Multiple sclerosis is also a chronic condition, which means it’s long-lasting and there’s no cure for it. That said, it’s important to know that for the vast majority of people who have MS, the disease is not fatal. Most of the 2 million people worldwide with MS have a standard life expectancy. A rare few may have complications so severe that their life is shortened.

Although MS is a lifelong condition, many of its symptoms can be managed and controlled with medications and lifestyle adjustments.

A new double-blind study has been published in the prestigious International Journal of Neuroscience showing the effects of a newly developed drug, Sativex®, is beneficial as an add-on therapy in antispasticity treatment for patients with moderate to severe multiple sclerosis (MS) spasticity.

This was the stated aim of the study –

To evaluate the efficacy of tetrahydrocannabinol [THC]:cannabidiol [CBD] oromucosal spray (Sativex®) as add-on therapy to optimized standard antispasticity treatment in patients with moderate to severe multiple sclerosis (MS) spasticity.

The study was done using these methods:

Sativex as Add-on therapy Vs. further optimized first-line ANTispastics (SAVANT) was a two-phase trial. In Phase A, eligible patients received add-on THC:CBD spray for 4 weeks to identify initial responders (≥ 20% improvement from baseline in spasticity 0-10 numerical rating scale [NRS] score). Following washout, eligible initial responders were randomised to receive THC:CBD spray or placebo for 12 weeks (double-blinded, Phase B). Optimization of underlying antispasticity medications was permitted in both groups across all study periods.
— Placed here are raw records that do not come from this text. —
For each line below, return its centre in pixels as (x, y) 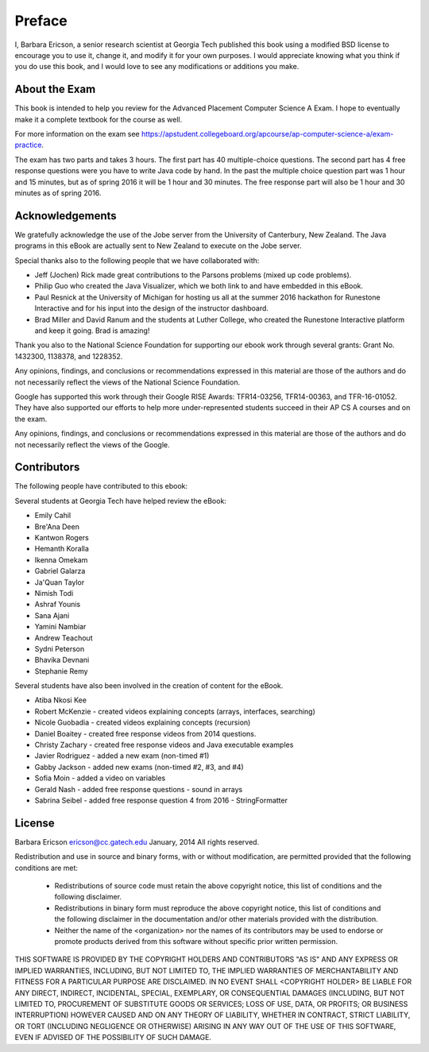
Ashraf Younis (58, 605)
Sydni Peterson (60, 648)
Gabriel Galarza (60, 571)
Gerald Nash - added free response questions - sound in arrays (139, 789)
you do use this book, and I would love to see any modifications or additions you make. (157, 67)
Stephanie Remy (61, 671)
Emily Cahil (53, 516)
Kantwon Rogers (62, 537)
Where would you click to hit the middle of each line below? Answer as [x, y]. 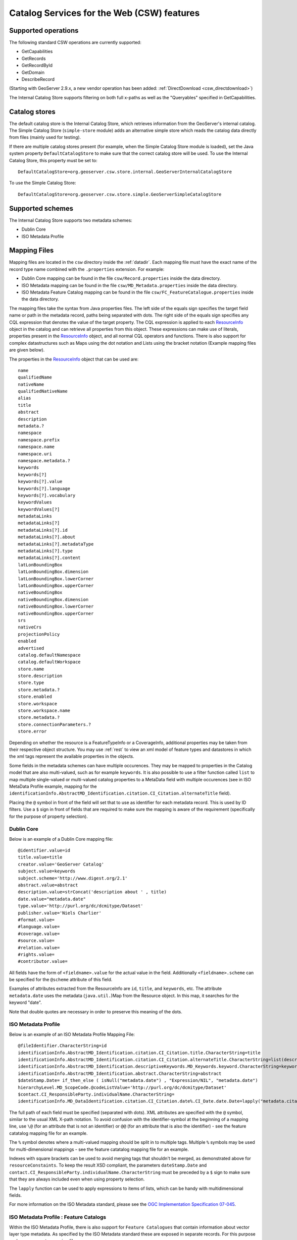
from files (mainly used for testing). [45, 137]
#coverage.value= [39, 933]
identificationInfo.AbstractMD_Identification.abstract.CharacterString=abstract [120, 1073]
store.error [32, 731]
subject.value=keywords [47, 871]
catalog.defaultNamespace [49, 655]
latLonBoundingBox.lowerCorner [56, 579]
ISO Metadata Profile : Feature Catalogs [58, 1217]
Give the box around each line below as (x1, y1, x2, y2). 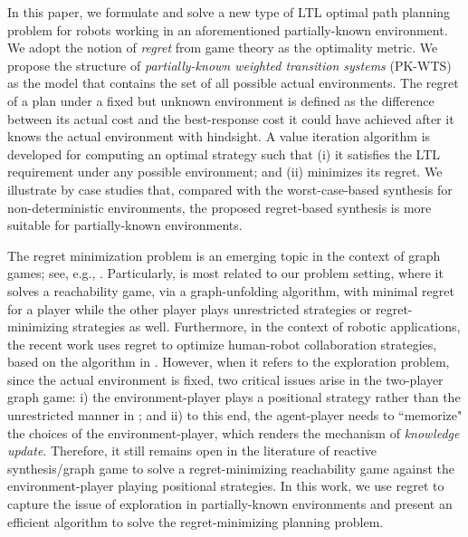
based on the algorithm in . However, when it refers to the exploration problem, (7, 352, 450, 371)
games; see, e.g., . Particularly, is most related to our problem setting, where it (7, 264, 444, 283)
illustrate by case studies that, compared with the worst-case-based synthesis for (7, 179, 453, 198)
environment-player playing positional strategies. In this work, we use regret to (7, 476, 444, 495)
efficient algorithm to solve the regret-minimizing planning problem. (7, 512, 384, 531)
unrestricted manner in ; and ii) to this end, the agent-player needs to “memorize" (7, 406, 463, 425)
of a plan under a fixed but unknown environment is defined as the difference (7, 91, 435, 110)
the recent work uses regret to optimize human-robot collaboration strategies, (7, 334, 437, 353)

And this is how the study summarized the results:

Of 191 patients who entered Phase A, 106 were randomised in Phase B to receive add-on THC:CBD spray (n = 53) or placebo (n = 53). The proportion of clinically-relevant responders after 12 weeks (≥ 30% NRS improvement; primary efficacy endpoint) was significantly greater with THC:CBD spray than placebo (77.4 vs 32.1%; P < 0.0001). Compared with placebo, THC:CBD spray also significantly improved key secondary endpoints: changes in mean spasticity NRS (P < 0.0001), mean pain NRS (P = 0.0013), and mean modified Ashworth’s scale (P = 0.0007) scores from Phase B baseline to week 12. Adverse events, when present, were mild/moderate and without new safety concerns.
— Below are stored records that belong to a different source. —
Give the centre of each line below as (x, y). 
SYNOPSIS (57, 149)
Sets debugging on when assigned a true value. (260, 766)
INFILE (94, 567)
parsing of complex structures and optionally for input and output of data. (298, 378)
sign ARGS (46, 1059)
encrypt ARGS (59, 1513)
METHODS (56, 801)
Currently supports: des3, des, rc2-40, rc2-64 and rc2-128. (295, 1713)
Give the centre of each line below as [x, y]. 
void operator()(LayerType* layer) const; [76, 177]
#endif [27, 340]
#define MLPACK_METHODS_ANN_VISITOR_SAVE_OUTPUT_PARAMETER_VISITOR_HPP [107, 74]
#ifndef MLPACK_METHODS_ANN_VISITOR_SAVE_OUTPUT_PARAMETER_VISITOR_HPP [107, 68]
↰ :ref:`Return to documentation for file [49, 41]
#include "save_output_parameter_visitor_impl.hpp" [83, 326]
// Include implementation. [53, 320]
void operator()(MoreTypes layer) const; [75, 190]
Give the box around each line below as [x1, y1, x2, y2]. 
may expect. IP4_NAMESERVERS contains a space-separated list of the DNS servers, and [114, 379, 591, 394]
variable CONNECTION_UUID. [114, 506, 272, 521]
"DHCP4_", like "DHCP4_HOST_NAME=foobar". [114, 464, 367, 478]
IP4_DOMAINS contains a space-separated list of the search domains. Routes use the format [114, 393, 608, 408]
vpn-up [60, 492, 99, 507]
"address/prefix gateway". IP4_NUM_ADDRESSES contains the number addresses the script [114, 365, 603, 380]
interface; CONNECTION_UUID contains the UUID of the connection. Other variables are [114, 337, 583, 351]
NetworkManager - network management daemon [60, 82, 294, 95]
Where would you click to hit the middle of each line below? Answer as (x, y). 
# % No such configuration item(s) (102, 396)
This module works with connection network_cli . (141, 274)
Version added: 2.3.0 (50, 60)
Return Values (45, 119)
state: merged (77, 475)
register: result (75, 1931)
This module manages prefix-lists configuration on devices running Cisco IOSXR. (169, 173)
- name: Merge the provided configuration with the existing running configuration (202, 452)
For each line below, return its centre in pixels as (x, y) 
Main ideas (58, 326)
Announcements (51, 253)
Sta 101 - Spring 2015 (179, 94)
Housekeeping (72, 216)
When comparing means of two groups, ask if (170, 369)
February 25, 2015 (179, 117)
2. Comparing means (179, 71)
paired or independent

So, basically, cannabis used as an add-on therapy led to more than double the number of MS patients who responded in a positive manner to treatment and significantly reduced spasticity by the second week of treatment. It also improved the measures which are associated with spasticity including a reduction in pain and less sleep disruption.

Because cannabis was used as an add-on therapy (ethical concerns mandate this requirement), it remains unclear if cannabis alone could help to alleviate these symptoms, but in either case, this study strongly supports the clinical integration of cannabis-based treatment add-ons for symptoms of MS.